Welcome to the Historic format. Thanks to a recent round of bannings, the format as a whole is more wide open than ever. The removal of both Memory Lapse and Tibalt’s Trickey has made venturing into the ranked ladder a bit more exciting. Players can now play decks that don’t need to worry about a sudden turn four Ugin or a turn two Memory Lapse into a wrath of some sort. The format has been unlocked at least for the moment, until someone finds another deck to dominate the meta.

[Yesterday’s Historic Mono White Humans Deck Tech]

In a new series from TGH, the Daily Deck Tech column takes a look at individual lists across multiple metas. Today is a day to look at an absolute classic archetype that hasn’t gotten much love in recent sets. That’s right, we are talking about Burn. Historic RW Burn to be specific. The deck hasn’t carved out a spot yet in the Historic meta, but with enough tuning it has the potential to be a big player.

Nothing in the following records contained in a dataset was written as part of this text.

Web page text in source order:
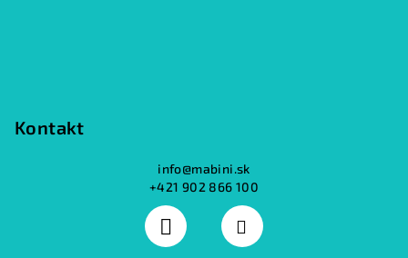
Kontakt
info@mabini.sk
+421 902 866 100
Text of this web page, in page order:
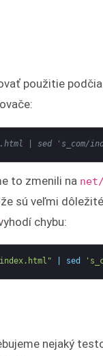
použitie
| sed 's_com/
to zmenili na
sú veľmi
chybu:
sed
nejaký
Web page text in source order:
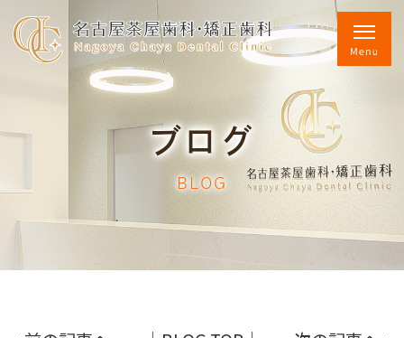
ブログ
BLOG
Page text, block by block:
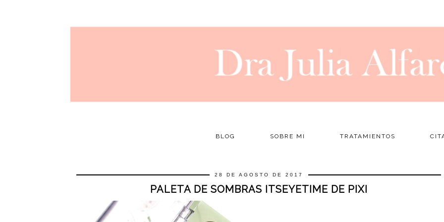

What are the Deck’s Power Points?

For newer players, Burn might not be a familiar deck. The point of Burn is to deal damage to the opponent as quickly as possible with cheap creatures and cheap instants and sorceries. Burn decks want to start the game with a one mana creature, preferably with haste, and then cast damaging spells for the rest of the game. If it wasn’t obvious, Burn is an aggro deck. Actually it is the aggro deck that seems to always find a way into a format.

Historic RW Burn


Example Deck List

Burn is at it’s best when they can completely ignore the opponent. If Burn had its way, it would want both players to play their own game without any interaction. As the essential “Red Deck Wins” variant, Burn will just want to play the cards it draws without much deviation from the plan. Yes there will be games where the burn spells need to hit creatures or other threats, but typically the speed of burn can outrun a lot of other decks.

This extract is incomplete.